(Entries taken from a collection)
[Start of section]

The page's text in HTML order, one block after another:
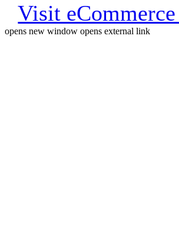
Visit
opens new window opens external link
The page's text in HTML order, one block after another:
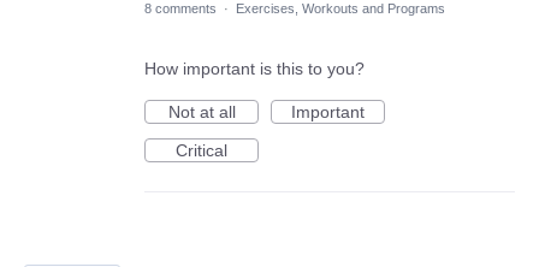
8 comments · Exercises, Workouts and Programs
How important is this to you?
Not at all
Important
Critical
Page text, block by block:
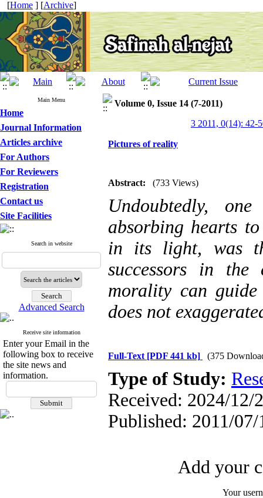
[Home ] [Archive]
Main Menu
Home
Journal Information
Articles archive
For Authors
For Reviewers
Registration
Contact us
Site Facilities
Search in website
Advanced Search
Receive site information
Enter your Email in the
following box to receive
the site news and
information.
Volume 0, Issue 14 (7-2011)
3 2011, 0(14): 42-
Pictures of reality
Abstract: (733 Views)
Undoubtedly,
absorbing hearts
in its light, was
successors in
morality can
does not
Full-Text [PDF 441 kb] (375
Type of Study:
Received: 2024/12/
Published: 2011/07/
Add your
Your
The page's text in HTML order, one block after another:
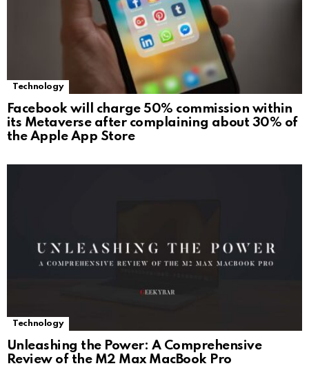
Technology
Facebook will charge 50% commission within
its Metaverse after complaining about 30% of
the Apple App Store
Technology
Unleashing the Power: A Comprehensive
Review of the M2 Max MacBook Pro
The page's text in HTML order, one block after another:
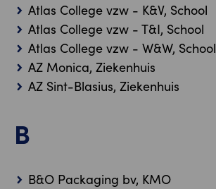
Atlas College vzw - K&V, School
Atlas College vzw - T&I, School
Atlas College vzw - W&W, School
AZ Monica, Ziekenhuis
AZ Sint-Blasius, Ziekenhuis
B
B&O Packaging bv, KMO
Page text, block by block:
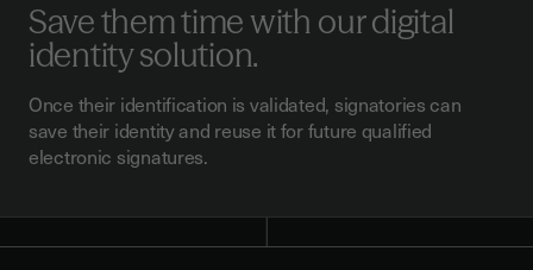
Save them time with our digital
identity solution.
Once their identification is validated, signatories can
save their identity and reuse it for future qualified
electronic signatures.
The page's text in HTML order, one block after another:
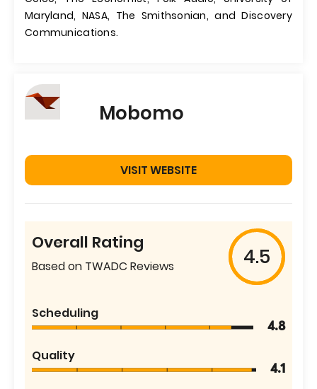
Maryland, NASA, The Smithsonian, and Discovery
Communications.
Mobomo
VISIT WEBSITE
Overall Rating
Based on TWADC Reviews 4.5
Scheduling
4.8
Quality
4.1
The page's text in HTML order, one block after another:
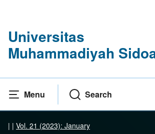
Universitas
Muhammadiyah
Menu Search
| | Vol. 21 (2023): January
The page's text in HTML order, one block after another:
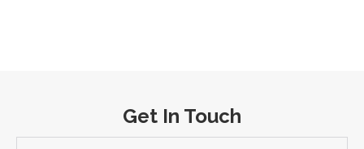
Get In Touch
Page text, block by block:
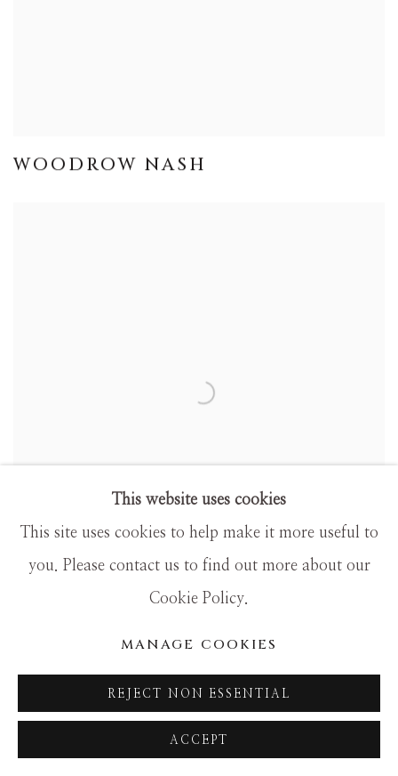
WOODROW NASH
5 GENERATIONS OF CAMILLE
This website uses cookies
This site uses cookies to help make it more useful to
you. Please contact us to find out more about our
Cookie Policy.
MANAGE COOKIES
REJECT NON ESSENTIAL
ACCEPT
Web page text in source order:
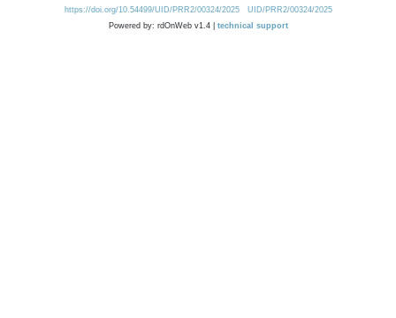
https://doi.org/10.54499/UID/PRR2/00324/2025
UID/PRR2/00324/2025
Powered by: rdOnWeb v1.4 | technical support
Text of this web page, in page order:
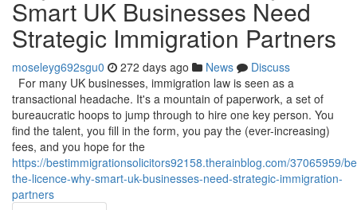
Smart UK Businesses Need
Strategic Immigration Partners
moseleyg692sgu0 272 days ago News
Discuss
For many UK businesses, immigration law is seen as a
transactional headache. It's a mountain of paperwork, a set of
bureaucratic hoops to jump through to hire one key person. You
find the talent, you fill in the form, you pay the (ever-increasing)
fees, and you hope for the
https://bestimmigrationsolicitors92158.therainblog.com/37065959/
the-licence-why-smart-uk-businesses-need-strategic-immigration-
partners
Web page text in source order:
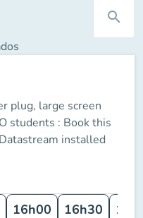
search
plug, large screen
students : Book this
installed
16h00 16h30
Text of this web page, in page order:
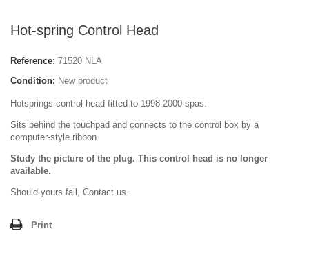
Hot-spring Control Head
Reference: 71520 NLA
Condition: New product
Hotsprings control head fitted to 1998-2000 spas.
Sits behind the touchpad and connects to the control box by a
computer-style ribbon.
Study the picture of the plug. This control head is no longer
available.
Should yours fail, Contact us.
Print
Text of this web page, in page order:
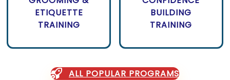
ETIQUETTE
TRAINING
BUILDING
TRAINING
ALL POPULAR PROGRAMS
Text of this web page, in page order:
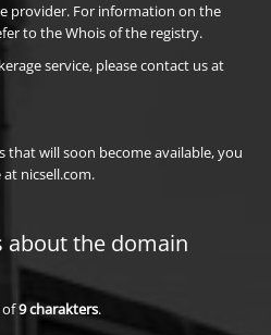
provider. For information on the
to the Whois of the registry.
service, please contact us at
that will soon become available, you
nicsell.com.
about the domain
of9charakters.
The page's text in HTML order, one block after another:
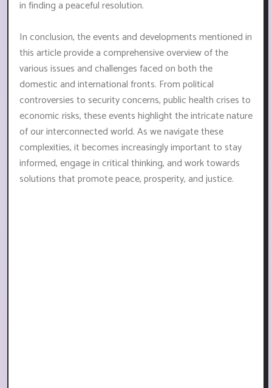
in finding a peaceful resolution.
In conclusion, the events and developments mentioned in
this article provide a comprehensive overview of the
various issues and challenges faced on both the
domestic and international fronts. From political
controversies to security concerns, public health crises to
economic risks, these events highlight the intricate nature
of our interconnected world. As we navigate these
complexities, it becomes increasingly important to stay
informed, engage in critical thinking, and work towards
solutions that promote peace, prosperity, and justice.
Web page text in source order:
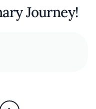
Journey!
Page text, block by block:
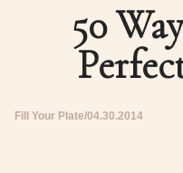
50
Fill Your Plate 04.30.2014
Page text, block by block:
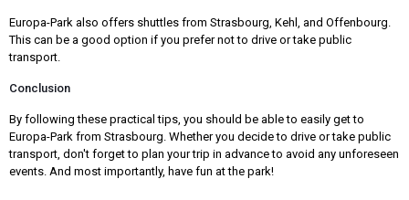
Europa-Park also offers shuttles from Strasbourg, Kehl, and Offenbourg.
This can be a good option if you prefer not to drive or take public
transport.
Conclusion
By following these practical tips, you should be able to easily get to
Europa-Park from Strasbourg. Whether you decide to drive or take public
transport, don't forget to plan your trip in advance to avoid any unforeseen
events. And most importantly, have fun at the park!
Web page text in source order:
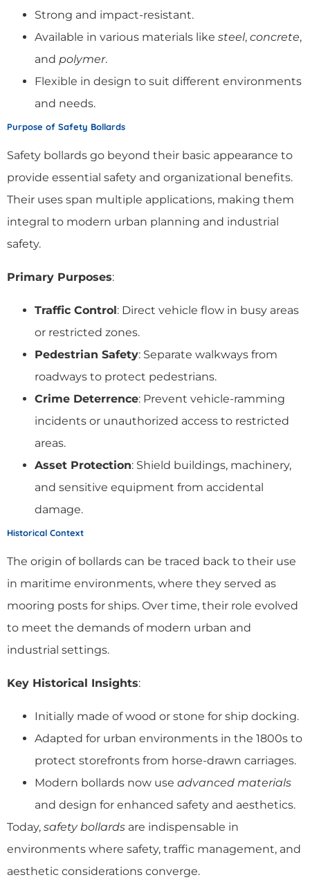
Strong and impact-resistant.
Available in various materials like steel, concrete,
and polymer.
Flexible in design to suit different environments
and needs.
Purpose of Safety Bollards
Safety bollards go beyond their basic appearance to
provide essential safety and organizational benefits.
Their uses span multiple applications, making them
integral to modern urban planning and industrial
safety.
Primary Purposes:
Traffic Control: Direct vehicle flow in busy areas
or restricted zones.
Pedestrian Safety: Separate walkways from
roadways to protect pedestrians.
Crime Deterrence: Prevent vehicle-ramming
incidents or unauthorized access to restricted
areas.
Asset Protection: Shield buildings, machinery,
and sensitive equipment from accidental
damage.
Historical Context
The origin of bollards can be traced back to their use
in maritime environments, where they served as
mooring posts for ships. Over time, their role evolved
to meet the demands of modern urban and
industrial settings.
Key Historical Insights:
Initially made of wood or stone for ship docking.
Adapted for urban environments in the 1800s to
protect storefronts from horse-drawn carriages.
Modern bollards now use advanced materials
and design for enhanced safety and aesthetics.
Today, safety bollards are indispensable in
environments where safety, traffic management, and
aesthetic considerations converge.

[End of section]

YOUR GOAL
A verbatim copy of the data, with all pictures omitted, is the required output.

EXPECTED ANSWER
The page's text in HTML order, one block after another:
Visit
opens new window opens external link
The page's text in HTML order, one block after another:
8 comments · Exercises, Workouts and Programs
How important is this to you?
Not at all
Important
Critical
Page text, block by block:
[Home ] [Archive]
Main Menu
Home
Journal Information
Articles archive
For Authors
For Reviewers
Registration
Contact us
Site Facilities
Search in website
Advanced Search
Receive site information
Enter your Email in the
following box to receive
the site news and
information.
Volume 0, Issue 14 (7-2011)
3 2011, 0(14): 42-
Pictures of reality
Abstract: (733 Views)
Undoubtedly,
absorbing hearts
in its light, was
successors in
morality can
does not
Full-Text [PDF 441 kb] (375
Type of Study:
Received: 2024/12/
Published: 2011/07/
Add your
Your
The page's text in HTML order, one block after another:
Technology
Facebook will charge 50% commission within
its Metaverse after complaining about 30% of
the Apple App Store
Technology
Unleashing the Power: A Comprehensive
Review of the M2 Max MacBook Pro
The page's text in HTML order, one block after another:
Atlas College vzw - K&V, School
Atlas College vzw - T&I, School
Atlas College vzw - W&W, School
AZ Monica, Ziekenhuis
AZ Sint-Blasius, Ziekenhuis
B
B&O Packaging bv, KMO
Page text, block by block:
Save them time with our digital
identity solution.
Once their identification is validated, signatories can
save their identity and reuse it for future qualified
electronic signatures.
The page's text in HTML order, one block after another:
Maryland, NASA, The Smithsonian, and Discovery
Communications.
Mobomo
VISIT WEBSITE
Overall Rating
Based on TWADC Reviews 4.5
Scheduling
4.8
Quality
4.1
The page's text in HTML order, one block after another:
Universitas
Muhammadiyah
Menu Search
| | Vol. 21 (2023): January
The page's text in HTML order, one block after another:
Get In Touch
Page text, block by block:
WOODROW NASH
5 GENERATIONS OF CAMILLE
This website uses cookies
This site uses cookies to help make it more useful to
you. Please contact us to find out more about our
Cookie Policy.
MANAGE COOKIES
REJECT NON ESSENTIAL
ACCEPT
Web page text in source order:
https://doi.org/10.54499/UID/PRR2/00324/2025
UID/PRR2/00324/2025
Powered by: rdOnWeb v1.4 | technical support
Text of this web page, in page order:
Smart UK Businesses Need
Strategic Immigration Partners
moseleyg692sgu0 272 days ago News
Discuss
For many UK businesses, immigration law is seen as a
transactional headache. It's a mountain of paperwork, a set of
bureaucratic hoops to jump through to hire one key person. You
find the talent, you fill in the form, you pay the (ever-increasing)
fees, and you hope for the
https://bestimmigrationsolicitors92158.therainblog.com/37065959/
the-licence-why-smart-uk-businesses-need-strategic-immigration-
partners
Web page text in source order:
search
plug, large screen
students : Book this
installed
16h00 16h30
Text of this web page, in page order:
Hot-spring Control Head
Reference: 71520 NLA
Condition: New product
Hotsprings control head fitted to 1998-2000 spas.
Sits behind the touchpad and connects to the control box by a
computer-style ribbon.
Study the picture of the plug. This control head is no longer
available.
Should yours fail, Contact us.
Print
Text of this web page, in page order:
ETIQUETTE
TRAINING
BUILDING
TRAINING
ALL POPULAR PROGRAMS
Text of this web page, in page order:
provider. For information on the
to the Whois of the registry.
service, please contact us at
that will soon become available, you
nicsell.com.
about the domain
of9charakters.
The page's text in HTML order, one block after another:
in finding a peaceful resolution.
In conclusion, the events and developments mentioned in
this article provide a comprehensive overview of the
various issues and challenges faced on both the
domestic and international fronts. From political
controversies to security concerns, public health crises to
economic risks, these events highlight the intricate nature
of our interconnected world. As we navigate these
complexities, it becomes increasingly important to stay
informed, engage in critical thinking, and work towards
solutions that promote peace, prosperity, and justice.
Web page text in source order:
Journey!
Page text, block by block:
50
Fill Your Plate 04.30.2014
Page text, block by block:
Europa-Park also offers shuttles from Strasbourg, Kehl, and Offenbourg.
This can be a good option if you prefer not to drive or take public
transport.
Conclusion
By following these practical tips, you should be able to easily get to
Europa-Park from Strasbourg. Whether you decide to drive or take public
transport, don't forget to plan your trip in advance to avoid any unforeseen
events. And most importantly, have fun at the park!
Web page text in source order:
Strong and impact-resistant.
Available in various materials like steel, concrete,
and polymer.
Flexible in design to suit different environments
and needs.
Purpose of Safety Bollards
Safety bollards go beyond their basic appearance to
provide essential safety and organizational benefits.
Their uses span multiple applications, making them
integral to modern urban planning and industrial
safety.
Primary Purposes:
Traffic Control: Direct vehicle flow in busy areas
or restricted zones.
Pedestrian Safety: Separate walkways from
roadways to protect pedestrians.
Crime Deterrence: Prevent vehicle-ramming
incidents or unauthorized access to restricted
areas.
Asset Protection: Shield buildings, machinery,
and sensitive equipment from accidental
damage.
Historical Context
The origin of bollards can be traced back to their use
in maritime environments, where they served as
mooring posts for ships. Over time, their role evolved
to meet the demands of modern urban and
industrial settings.
Key Historical Insights:
Initially made of wood or stone for ship docking.
Adapted for urban environments in the 1800s to
protect storefronts from horse-drawn carriages.
Modern bollards now use advanced materials
and design for enhanced safety and aesthetics.
Today, safety bollards are indispensable in
environments where safety, traffic management, and
aesthetic considerations converge.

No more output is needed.